All-Star Incentives For A Former All-Star

The Mavericks have made the playoffs 15 out of the last 16 seasons, so that part could be doable for Deron Williams, who re-signed with the team for one year this off-season. However, Williams also needs to play in 72 games – which hasn't happened since 2013, make the All-Star team – which he hasn't done since 2012, and earn All-NBA honors (not since 2010) to take home his full incentives, which total $1 million.

Conversely, Atlanta's Dennis Schroder has never made an All-Star Game, but he just signed a big contract extension with the Hawks his off-season for four years and $62 million. The team is trusting him to be their point guard of the future, and are offering up to $2 million if the German reaches certain milestones. It starts with an All-Star appearance, and it ends with a combination of games played and the Hawks reaching or winning the NBA championship. Hey, LeBron can't coast to the Finals EVERY year, can he?

Kevin C. Cox/Getty Images

Kevin C. Cox/Getty Images

Probably Not Gonna Happen

Other players may fall short of incentive bonuses after missing time early this season. The Pelicans' Jrue Holiday took a leave of absence from the team to be with his wife, who underwent surgery for brain cancer. As a result, he may not reach 65 games played, which would prevent him from earning an additional $1.2 million. Obviously, the health and wellbeing of his family come first, which is a noble act on Holiday's part.
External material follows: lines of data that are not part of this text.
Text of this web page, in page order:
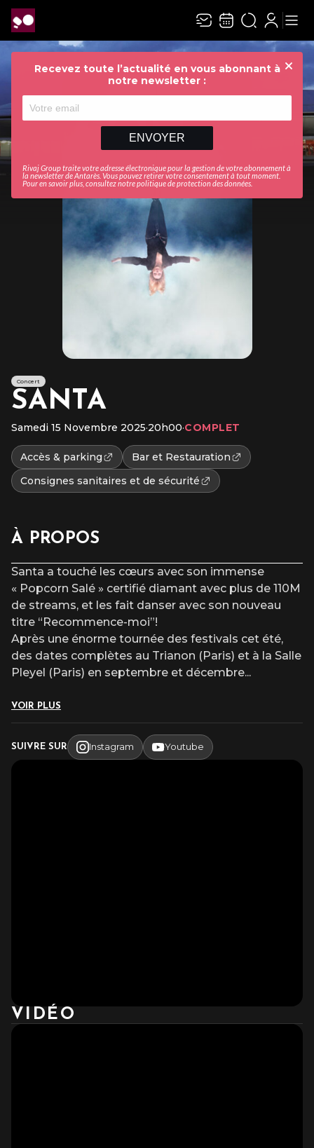
Recevez toute l’actualité en vous abonnant à
notre newsletter :
ENVOYER
Rivaj Group traite votre adresse électronique pour la gestion de votre abonnement à
la newsletter deAntarès . Vous pouvez retirer votre consentement à tout moment.
Pour en savoir plus, consultez notrepolitique de protection des données
Concert
SANTA
Samedi 15 Novembre 2025·20h00·COMPLET
Accès & parking
Bar et Restauration
Consignes sanitaires et de sécurité
À PROPOS
Santa a touché les cœurs avec son immense
« Popcorn Salé » certifié diamant avec plus de 110M
de streams, et les fait danser avec son nouveau
titre “Recommence-moi”!
Après une énorme tournée des festivals cet été,
des dates complètes au Trianon (Paris) et à la Salle
Pleyel (Paris) en septembre et décembre...
VOIR PLUS
SUIVRE SUR Instagram Youtube
VIDÉO
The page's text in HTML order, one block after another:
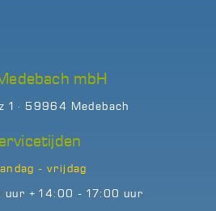
mbH
1 · 59964 Medebach
- vrijdag
+ 14:00 - 17:00 uur
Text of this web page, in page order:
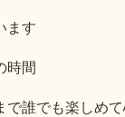
ます
時間
で誰でも楽しめ
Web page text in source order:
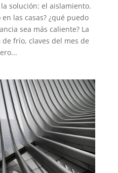
solución: el aislamiento.
las casas? ¿qué puedo
sea más caliente? La
frío, claves del mes de
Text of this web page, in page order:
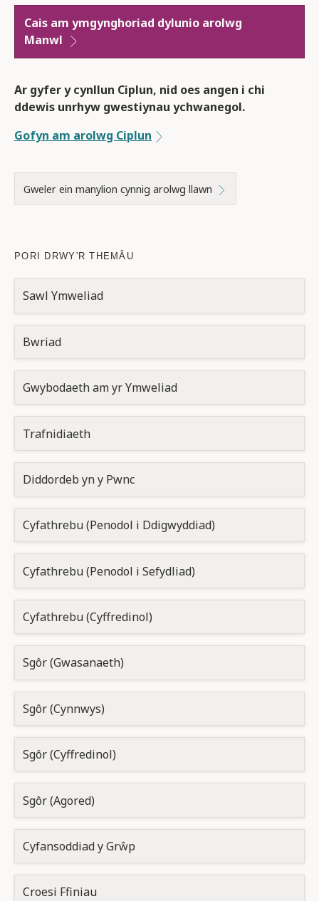
PORI DRWY'R THEMÂU
Sawl Ymweliad
Bwriad
Gwybodaeth am yr Ymweliad
Trafnidiaeth
Diddordeb yn y Pwnc
Cyfathrebu (Penodol i Ddigwyddiad)
Cyfathrebu (Penodol i Sefydliad)
Cyfathrebu (Cyffredinol)
Sgôr (Gwasanaeth)
Sgôr (Cynnwys)
Sgôr (Cyffredinol)
Sgôr (Agored)
Cyfansoddiad y Grŵp
Croesi Ffiniau
Cais am ymgynghoriad dylunio arolwg
Manwl
Ar gyfer y cynllun Ciplun, nid oes angen i chi
ddewis unrhyw gwestiynau ychwanegol.
Gofyn am arolwg Ciplun
Gweler ein manylion cynnig arolwg llawn
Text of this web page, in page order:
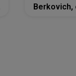
Berkovich,
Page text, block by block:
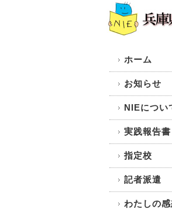
ホーム
お知らせ
NIEについ
実践報告書
指定校
記者派遣
わたしの
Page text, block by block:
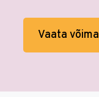
Vaata
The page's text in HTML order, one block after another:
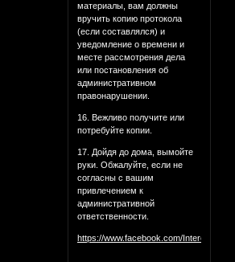
материалы, вам должны
вручить копию протокола
(если составлялся) и
уведомление о времени и
месте рассмотрения дела
или постановления об
административном
правонарушении.
16. Вежливо получите или
потребуйте копии.
17. Дойдя до дома, вымойте
руки. Обжалуйте, если не
согласны с вашим
привлечением к
административной
ответственности.
https://www.facebook.com/
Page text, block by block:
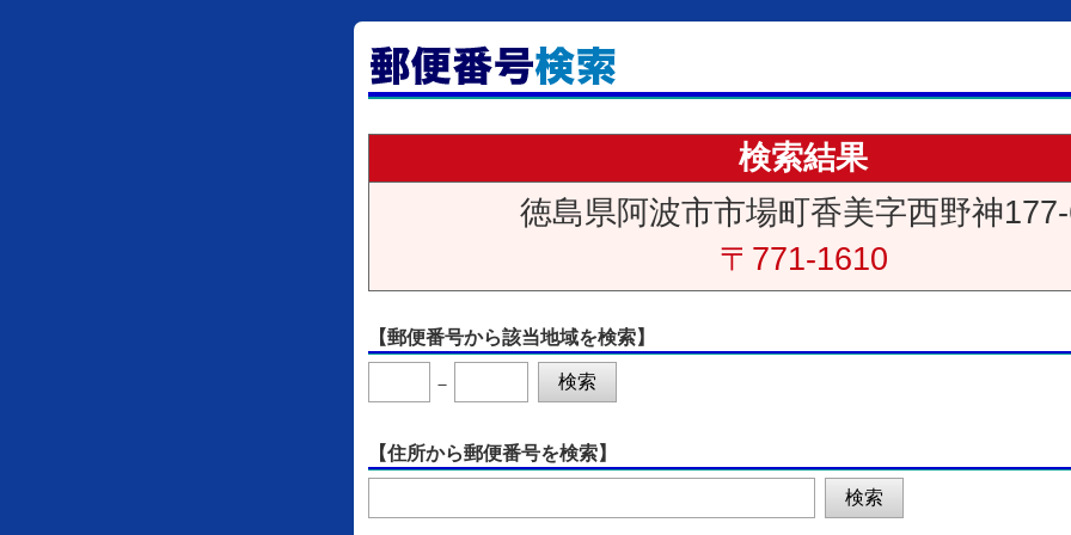
検索結果
徳島県阿波市市場町香美字西野神
〒771-1610
【郵便番号から該当地域を検索】
－
【住所から郵便番号を検索】
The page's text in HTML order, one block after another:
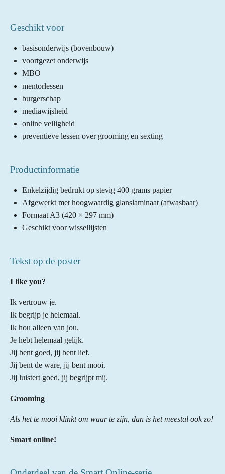
Geschikt voor
basisonderwijs (bovenbouw)
voortgezet onderwijs
MBO
mentorlessen
burgerschap
mediawijsheid
online veiligheid
preventieve lessen over grooming en sexting
Productinformatie
Enkelzijdig bedrukt op stevig 400 grams papier
Afgewerkt met hoogwaardig glanslaminaat (afwasbaar)
Formaat A3 (420 × 297 mm)
Geschikt voor wissellijsten
Tekst op de poster
I like you?
Ik vertrouw je.
Ik begrijp je helemaal.
Ik hou alleen van jou.
Je hebt helemaal gelijk.
Jij bent goed, jij bent lief.
Jij bent de ware, jij bent mooi.
Jij luistert goed, jij begrijpt mij.
Grooming
Als het te mooi klinkt om waar te zijn, dan is het meestal ook zo!
Smart online!
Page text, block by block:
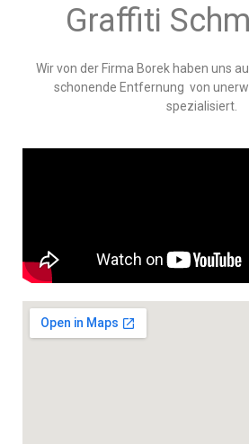
Graffiti
Wir von der Firma Borek haben uns
schonende Entfernung von
spezialisiert.
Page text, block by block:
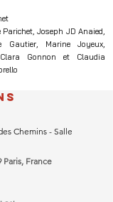
Joseph JD Anaied,
Gautier, Marine Joyeux,
Gonnon et Claudia
Chemins - Salle
Paris, France
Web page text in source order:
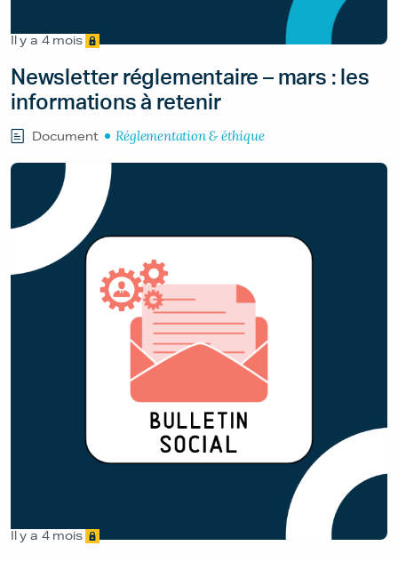
Il y a 4 mois
Newsletter réglementaire – mars : les
informations à retenir
Document Réglementation & éthique
Il y a 4 mois

Similarly, the Timberwolves' Nikola Pekovic came into this season with high aspirations – he had fairly achievable bonuses based on awards, games and making the All-Star team that could equal up to $1.6 million. But a foot injury has sidelined him for the year, and it's unknown if his incentives will stick around next season.
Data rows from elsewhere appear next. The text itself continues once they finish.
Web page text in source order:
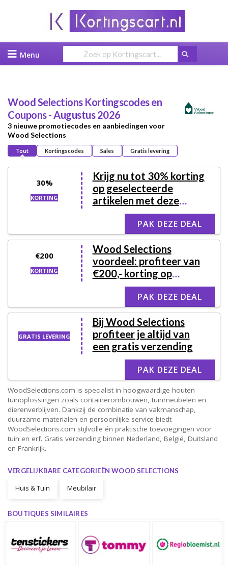
to
content
Wood SelectionsKortingscodes en
Coupons - Augustus 2026
3 nieuwe promotiecodes en aanbiedingen voor
Wood Selections
Tout Kortingscodes Sales Gratis levering
30%
KORTING
Krijg nu tot 30% korting
op geselecteerde
artikelen met deze
Wood Selections coupon
PAK DEZE DEAL
€200
KORTING
Wood Selections
voordeel: profiteer van
€200,- korting op
Containerombouw
PAK DEZE DEAL
GRATIS LEVERING
Bij Wood Selections
profiteer je altijd van
een gratis verzending
PAK DEZE DEAL
WoodSelections.com is specialist in hoogwaardige houten
tuinoplossingen zoals containerombouwen, tuinmeubelen en
dierenverblijven. Dankzij de combinatie van vakmanschap,
duurzame materialen en persoonlijke service biedt
WoodSelections.com stijlvolle én praktische toevoegingen voor
tuin en erf. Gratis verzending binnen Nederland, België, Duitsland
en Frankrijk.
VERGELIJKBARE CATEGORIEËN WOOD SELECTIONS
Huis & Tuin Meubilair
BOUTIQUES SIMILAIRES
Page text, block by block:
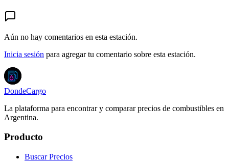
Aún no hay comentarios en esta estación.
Inicia sesión para agregar tu comentario sobre esta estación.
DondeCargo
La plataforma para encontrar y comparar precios de combustibles en
Argentina.
Producto
Buscar Precios
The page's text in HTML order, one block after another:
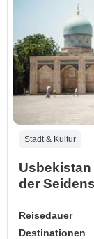
Stadt & Kultur
der
Reisedauer
Destinationen
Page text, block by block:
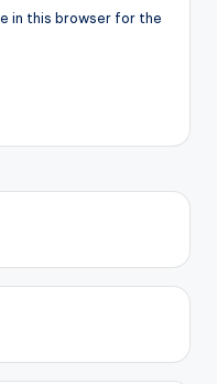
in this browser for the
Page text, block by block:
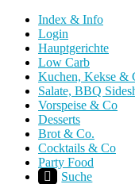
Index & Info
Login
Hauptgerichte
Low Carb
Kuchen, Kekse &
Salate, BBQ
Vorspeise & Co
Desserts
Brot & Co.
Cocktails & Co
Party Food
Suche
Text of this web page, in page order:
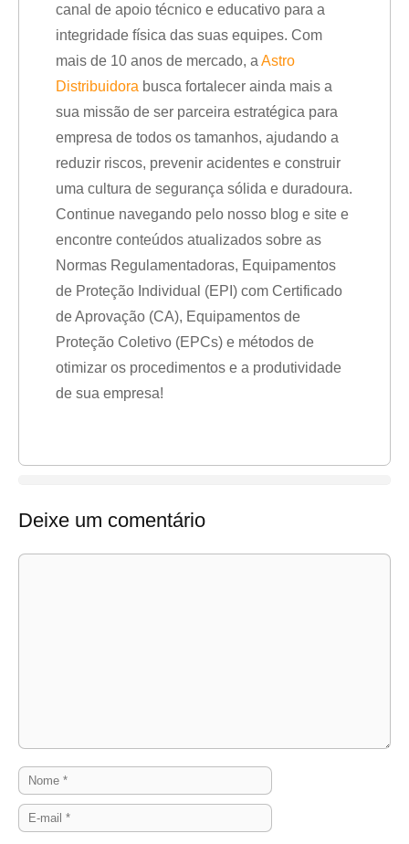
canal de apoio técnico e educativo para a
integridade física das suas equipes. Com
mais de 10 anos de mercado, a Astro
Distribuidora busca fortalecer ainda mais a
sua missão de ser parceira estratégica para
empresa de todos os tamanhos, ajudando a
reduzir riscos, prevenir acidentes e construir
uma cultura de segurança sólida e duradoura.
Continue navegando pelo nosso blog e site e
encontre conteúdos atualizados sobre as
Normas Regulamentadoras, Equipamentos
de Proteção Individual (EPI) com Certificado
de Aprovação (CA), Equipamentos de
Proteção Coletivo (EPCs) e métodos de
otimizar os procedimentos e a produtividade
de sua empresa!
Deixe um comentário
Nome
E-
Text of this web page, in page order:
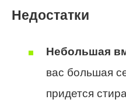
Недостатки
Небольшая
вас большая
придется

Other players have bonuses tied to their team success, which, frankly, looks to be near impossible. Chicago's Nikola Mirotic can earn $800,000 if the Bulls win at least 65 games this season. They've had a pretty decent start, but they'd need to pick it up quite a bit for Mirotic to make his extra money. Meanwhile, Holiday's teammate, Omer Asik, can earn bonuses if he makes an All-Star Game – which he's never done before – and also if the Pelicans reach the conference finals, the NBA finals, and/or win the NBA championship. Considering New Orleans was the last team to get a win this season, it's safe to say that's a long shot.